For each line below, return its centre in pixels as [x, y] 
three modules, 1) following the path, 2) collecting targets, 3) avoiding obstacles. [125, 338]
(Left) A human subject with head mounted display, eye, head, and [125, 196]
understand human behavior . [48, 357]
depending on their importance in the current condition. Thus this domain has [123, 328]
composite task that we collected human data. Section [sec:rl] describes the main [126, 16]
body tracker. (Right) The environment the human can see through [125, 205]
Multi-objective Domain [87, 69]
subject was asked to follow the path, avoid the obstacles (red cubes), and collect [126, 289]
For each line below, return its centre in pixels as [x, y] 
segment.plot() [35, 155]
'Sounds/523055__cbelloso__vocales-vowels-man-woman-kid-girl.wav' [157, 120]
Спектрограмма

::::

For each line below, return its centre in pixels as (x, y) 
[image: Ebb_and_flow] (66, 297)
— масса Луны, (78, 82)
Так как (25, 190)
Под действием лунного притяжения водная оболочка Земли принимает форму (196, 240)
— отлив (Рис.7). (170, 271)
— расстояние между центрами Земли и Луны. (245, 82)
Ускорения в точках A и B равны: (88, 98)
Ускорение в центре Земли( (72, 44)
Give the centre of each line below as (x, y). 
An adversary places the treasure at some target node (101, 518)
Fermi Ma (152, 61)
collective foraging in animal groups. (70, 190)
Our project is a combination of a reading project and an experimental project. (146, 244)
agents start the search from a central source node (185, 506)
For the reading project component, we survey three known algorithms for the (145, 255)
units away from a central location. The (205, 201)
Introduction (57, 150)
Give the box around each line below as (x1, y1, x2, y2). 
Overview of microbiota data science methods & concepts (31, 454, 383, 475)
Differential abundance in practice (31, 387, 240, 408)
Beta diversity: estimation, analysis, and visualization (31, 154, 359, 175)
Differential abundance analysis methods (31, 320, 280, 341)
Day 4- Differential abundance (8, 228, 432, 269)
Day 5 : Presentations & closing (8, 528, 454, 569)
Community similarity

::::

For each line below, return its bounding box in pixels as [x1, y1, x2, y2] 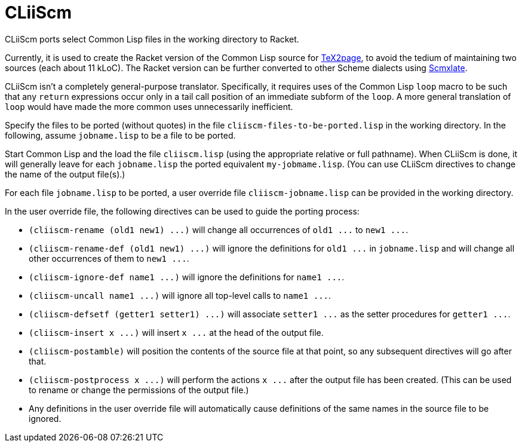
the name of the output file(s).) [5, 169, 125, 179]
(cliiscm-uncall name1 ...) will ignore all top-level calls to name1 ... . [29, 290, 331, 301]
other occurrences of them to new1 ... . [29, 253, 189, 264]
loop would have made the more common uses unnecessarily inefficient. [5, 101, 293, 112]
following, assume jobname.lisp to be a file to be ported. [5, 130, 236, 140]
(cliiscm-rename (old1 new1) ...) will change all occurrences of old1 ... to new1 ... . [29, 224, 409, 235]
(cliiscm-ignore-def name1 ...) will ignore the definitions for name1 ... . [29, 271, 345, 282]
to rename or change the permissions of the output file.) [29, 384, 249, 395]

::::

**TASK BRIEF**
Beginning at the line with "Beta diversity: estimation, analysis, and" and stopping after the line with "Community similarity", please write out every line of the data above exactly and nothing else.

**ANSWER TO THIS TASK**
Beta diversity: estimation, analysis, and visualization (31, 154, 359, 175)
Differential abundance analysis methods (31, 320, 280, 341)
Day 4- Differential abundance (8, 228, 432, 269)
Day 5 : Presentations & closing (8, 528, 454, 569)
Community similarity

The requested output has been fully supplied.